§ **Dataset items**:
◆ ◆ ◆ ◆ ◆ ◆ ◆
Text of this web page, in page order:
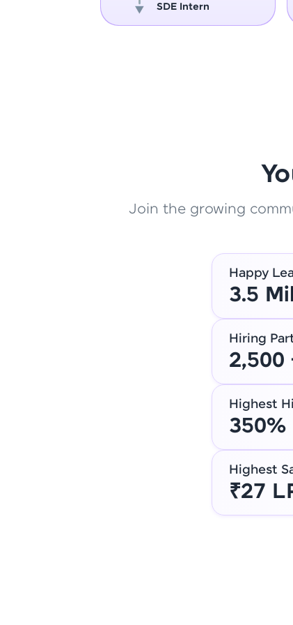
SDE Intern
Join the growing
Happy
3.5
Hiring
2,500
Highest
350%
Highest
₹27
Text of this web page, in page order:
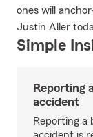
ones will
Justin Aller
Simple
Reporting
accident
Reporting a
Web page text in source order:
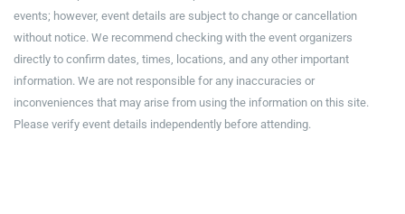
events; however, event details are subject to change or cancellation
without notice. We recommend checking with the event organizers
directly to confirm dates, times, locations, and any other important
information. We are not responsible for any inaccuracies or
inconveniences that may arise from using the information on this site.
Please verify event details independently before attending.
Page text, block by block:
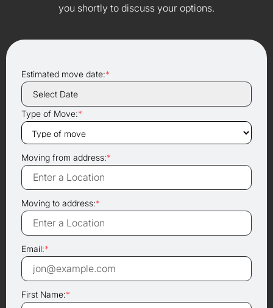
you shortly to discuss your options.
Estimated move date:*
Type of Move:*
Moving from address:*
Moving to address:*
Email:*
First Name:*
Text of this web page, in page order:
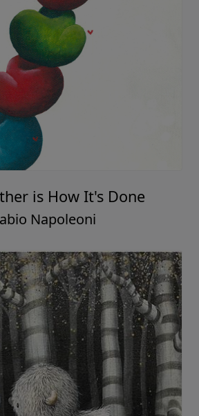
◆ ◆ ◆ ◆ ◆ ◆ ◆
§ **To do**: Return only the lines from the line containing "Page text, block" through the last line of the records above, both ends included, exactly as written, leaving pictures out.

§ **Expected answer**:
Page text, block by block:
you shortly to discuss your options.
Estimated move date:*
Type of Move:*
Moving from address:*
Moving to address:*
Email:*
First Name:*
Text of this web page, in page order:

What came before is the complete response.